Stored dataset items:
/---

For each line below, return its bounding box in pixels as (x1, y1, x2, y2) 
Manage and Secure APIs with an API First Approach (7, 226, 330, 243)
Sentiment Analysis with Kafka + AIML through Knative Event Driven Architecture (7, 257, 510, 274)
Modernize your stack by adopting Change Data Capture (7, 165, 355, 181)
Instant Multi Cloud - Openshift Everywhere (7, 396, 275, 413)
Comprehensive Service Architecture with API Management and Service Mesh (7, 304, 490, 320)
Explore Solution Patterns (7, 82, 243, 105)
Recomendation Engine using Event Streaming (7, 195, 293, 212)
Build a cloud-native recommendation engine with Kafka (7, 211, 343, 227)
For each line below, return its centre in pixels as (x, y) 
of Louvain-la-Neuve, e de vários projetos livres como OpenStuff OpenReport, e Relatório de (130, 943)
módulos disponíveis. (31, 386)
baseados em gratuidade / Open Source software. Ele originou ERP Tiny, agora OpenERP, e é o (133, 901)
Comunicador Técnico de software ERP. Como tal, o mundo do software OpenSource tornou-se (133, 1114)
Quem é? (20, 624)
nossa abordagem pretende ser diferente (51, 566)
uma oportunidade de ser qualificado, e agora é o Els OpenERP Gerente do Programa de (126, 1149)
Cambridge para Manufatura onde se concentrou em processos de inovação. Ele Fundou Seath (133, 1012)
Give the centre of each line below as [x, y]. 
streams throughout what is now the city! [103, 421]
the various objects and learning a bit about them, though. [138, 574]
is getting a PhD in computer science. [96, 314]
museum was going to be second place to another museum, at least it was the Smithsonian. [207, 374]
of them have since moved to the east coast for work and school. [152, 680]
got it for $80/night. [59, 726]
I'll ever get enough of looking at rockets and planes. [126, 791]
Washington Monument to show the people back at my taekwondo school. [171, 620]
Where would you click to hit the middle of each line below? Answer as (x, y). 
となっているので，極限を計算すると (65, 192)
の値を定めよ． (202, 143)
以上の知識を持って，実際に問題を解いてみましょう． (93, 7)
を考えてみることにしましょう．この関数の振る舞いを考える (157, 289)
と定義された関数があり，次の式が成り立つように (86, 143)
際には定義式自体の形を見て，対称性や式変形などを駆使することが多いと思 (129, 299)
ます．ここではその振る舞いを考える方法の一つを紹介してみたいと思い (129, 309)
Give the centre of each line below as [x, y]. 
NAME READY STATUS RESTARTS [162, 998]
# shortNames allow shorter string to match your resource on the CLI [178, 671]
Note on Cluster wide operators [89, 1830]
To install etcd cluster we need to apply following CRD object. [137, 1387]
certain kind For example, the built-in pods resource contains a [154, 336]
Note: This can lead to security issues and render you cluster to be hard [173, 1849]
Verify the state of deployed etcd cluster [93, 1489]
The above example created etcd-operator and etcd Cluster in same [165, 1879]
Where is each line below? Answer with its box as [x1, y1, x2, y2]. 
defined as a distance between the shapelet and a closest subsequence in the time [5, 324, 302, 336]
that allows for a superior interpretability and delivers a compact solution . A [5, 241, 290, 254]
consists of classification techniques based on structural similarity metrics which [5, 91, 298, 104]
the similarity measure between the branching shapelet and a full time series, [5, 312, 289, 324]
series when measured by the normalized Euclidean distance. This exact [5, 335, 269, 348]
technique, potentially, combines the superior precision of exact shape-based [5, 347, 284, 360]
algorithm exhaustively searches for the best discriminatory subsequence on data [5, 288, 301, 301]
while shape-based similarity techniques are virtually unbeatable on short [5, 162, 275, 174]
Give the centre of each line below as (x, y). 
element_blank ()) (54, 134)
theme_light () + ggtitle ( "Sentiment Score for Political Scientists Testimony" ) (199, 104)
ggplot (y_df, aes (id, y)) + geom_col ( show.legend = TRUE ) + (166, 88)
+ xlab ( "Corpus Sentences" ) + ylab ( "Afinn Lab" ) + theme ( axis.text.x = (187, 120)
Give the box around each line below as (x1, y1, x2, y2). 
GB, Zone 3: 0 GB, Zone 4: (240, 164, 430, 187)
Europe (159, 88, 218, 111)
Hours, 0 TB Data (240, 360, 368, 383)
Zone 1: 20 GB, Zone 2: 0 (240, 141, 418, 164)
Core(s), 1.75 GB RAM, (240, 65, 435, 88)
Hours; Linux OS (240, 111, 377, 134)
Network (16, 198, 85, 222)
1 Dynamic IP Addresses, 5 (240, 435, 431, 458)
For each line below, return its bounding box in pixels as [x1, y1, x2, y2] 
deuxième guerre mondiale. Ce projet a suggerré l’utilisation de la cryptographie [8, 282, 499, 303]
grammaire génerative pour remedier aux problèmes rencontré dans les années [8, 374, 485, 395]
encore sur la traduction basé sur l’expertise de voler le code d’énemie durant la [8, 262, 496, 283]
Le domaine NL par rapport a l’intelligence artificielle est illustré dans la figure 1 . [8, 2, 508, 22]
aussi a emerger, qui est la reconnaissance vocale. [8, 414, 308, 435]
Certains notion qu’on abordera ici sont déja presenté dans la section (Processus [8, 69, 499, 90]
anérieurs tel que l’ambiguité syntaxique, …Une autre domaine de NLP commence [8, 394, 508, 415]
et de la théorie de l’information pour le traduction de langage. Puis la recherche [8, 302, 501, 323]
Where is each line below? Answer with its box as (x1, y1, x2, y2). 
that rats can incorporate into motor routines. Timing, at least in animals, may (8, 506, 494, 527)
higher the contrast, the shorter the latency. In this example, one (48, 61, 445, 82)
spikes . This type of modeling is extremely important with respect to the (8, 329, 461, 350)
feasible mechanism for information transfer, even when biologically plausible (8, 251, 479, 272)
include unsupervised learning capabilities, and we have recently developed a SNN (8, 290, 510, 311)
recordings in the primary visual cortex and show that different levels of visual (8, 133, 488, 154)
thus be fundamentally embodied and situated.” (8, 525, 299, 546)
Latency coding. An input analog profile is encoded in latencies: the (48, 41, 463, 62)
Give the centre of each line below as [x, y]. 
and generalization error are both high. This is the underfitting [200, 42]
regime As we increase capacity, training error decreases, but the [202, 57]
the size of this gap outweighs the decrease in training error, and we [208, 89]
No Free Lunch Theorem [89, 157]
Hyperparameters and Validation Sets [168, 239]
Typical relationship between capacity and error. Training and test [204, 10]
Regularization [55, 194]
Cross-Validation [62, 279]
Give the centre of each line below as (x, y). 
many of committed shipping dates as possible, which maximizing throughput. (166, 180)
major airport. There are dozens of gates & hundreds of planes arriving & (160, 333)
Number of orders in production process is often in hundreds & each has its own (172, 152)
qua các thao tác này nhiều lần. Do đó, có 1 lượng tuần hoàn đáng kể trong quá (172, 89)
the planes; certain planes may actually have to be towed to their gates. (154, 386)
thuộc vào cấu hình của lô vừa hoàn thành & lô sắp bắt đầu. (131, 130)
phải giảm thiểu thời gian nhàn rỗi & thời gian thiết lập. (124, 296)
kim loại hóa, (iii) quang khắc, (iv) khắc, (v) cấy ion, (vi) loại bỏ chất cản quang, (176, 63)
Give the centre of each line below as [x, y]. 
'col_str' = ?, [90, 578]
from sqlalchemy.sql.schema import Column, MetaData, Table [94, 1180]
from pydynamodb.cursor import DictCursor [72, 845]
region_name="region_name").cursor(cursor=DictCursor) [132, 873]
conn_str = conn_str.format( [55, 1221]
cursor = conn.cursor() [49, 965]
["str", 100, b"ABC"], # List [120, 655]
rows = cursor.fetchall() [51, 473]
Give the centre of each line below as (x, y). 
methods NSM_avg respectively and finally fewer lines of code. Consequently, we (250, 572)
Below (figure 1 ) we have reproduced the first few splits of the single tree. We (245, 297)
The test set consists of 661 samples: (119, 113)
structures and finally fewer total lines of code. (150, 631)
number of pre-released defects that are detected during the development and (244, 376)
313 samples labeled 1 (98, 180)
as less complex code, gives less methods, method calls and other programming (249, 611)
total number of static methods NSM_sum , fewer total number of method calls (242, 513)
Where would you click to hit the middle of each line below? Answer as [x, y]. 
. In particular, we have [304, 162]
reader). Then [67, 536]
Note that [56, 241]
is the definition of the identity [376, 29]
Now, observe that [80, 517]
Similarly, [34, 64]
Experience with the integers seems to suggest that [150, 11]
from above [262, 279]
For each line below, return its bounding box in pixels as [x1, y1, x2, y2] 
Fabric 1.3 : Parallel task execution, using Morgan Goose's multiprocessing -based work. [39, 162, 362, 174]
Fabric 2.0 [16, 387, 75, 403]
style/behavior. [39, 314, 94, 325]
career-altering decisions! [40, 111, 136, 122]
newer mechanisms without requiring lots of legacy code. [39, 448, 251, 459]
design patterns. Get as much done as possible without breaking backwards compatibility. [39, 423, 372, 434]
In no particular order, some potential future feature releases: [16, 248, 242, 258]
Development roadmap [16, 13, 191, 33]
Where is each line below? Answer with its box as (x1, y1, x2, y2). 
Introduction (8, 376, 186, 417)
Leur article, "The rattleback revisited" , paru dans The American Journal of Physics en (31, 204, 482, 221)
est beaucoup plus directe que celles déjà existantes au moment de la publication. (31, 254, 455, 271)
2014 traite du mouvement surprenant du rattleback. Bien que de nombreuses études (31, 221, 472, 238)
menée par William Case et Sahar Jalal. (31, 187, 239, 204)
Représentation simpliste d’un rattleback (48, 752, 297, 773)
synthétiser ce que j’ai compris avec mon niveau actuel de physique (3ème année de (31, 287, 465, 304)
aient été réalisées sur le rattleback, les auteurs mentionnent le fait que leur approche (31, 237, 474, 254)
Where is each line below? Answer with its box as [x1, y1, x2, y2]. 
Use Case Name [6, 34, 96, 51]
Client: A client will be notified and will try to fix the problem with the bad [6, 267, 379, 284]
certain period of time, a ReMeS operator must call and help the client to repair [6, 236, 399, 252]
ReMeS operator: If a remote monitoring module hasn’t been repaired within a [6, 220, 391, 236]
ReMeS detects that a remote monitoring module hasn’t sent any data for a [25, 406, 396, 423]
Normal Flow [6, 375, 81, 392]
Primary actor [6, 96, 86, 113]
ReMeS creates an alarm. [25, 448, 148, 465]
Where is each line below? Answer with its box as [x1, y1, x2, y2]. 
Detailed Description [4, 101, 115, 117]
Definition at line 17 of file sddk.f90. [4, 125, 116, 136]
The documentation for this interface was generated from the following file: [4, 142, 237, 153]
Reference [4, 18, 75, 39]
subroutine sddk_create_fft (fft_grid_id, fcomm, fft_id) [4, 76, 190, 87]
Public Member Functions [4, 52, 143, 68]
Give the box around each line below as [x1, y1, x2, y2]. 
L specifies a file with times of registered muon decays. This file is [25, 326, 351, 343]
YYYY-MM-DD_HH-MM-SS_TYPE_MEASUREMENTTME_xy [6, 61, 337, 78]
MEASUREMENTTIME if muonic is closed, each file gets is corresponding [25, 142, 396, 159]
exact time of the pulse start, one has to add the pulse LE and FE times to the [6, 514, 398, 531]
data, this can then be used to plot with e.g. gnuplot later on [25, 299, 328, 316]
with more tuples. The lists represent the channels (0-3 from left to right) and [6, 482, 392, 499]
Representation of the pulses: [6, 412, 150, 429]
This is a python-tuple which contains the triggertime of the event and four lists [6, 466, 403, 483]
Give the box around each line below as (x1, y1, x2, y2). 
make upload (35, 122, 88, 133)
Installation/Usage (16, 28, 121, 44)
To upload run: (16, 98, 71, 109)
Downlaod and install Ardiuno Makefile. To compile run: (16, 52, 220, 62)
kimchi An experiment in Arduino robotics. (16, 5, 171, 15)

\---

▶ ABOUT THIS TASK:
Return the lines above, starting at the one that contains "Downlaod and install" and running through the last, exactly as they appear, with no extra lines.

▶ RESULT OF THIS EXERCISE:
Downlaod and install Ardiuno Makefile. To compile run: (16, 52, 220, 62)
kimchi An experiment in Arduino robotics. (16, 5, 171, 15)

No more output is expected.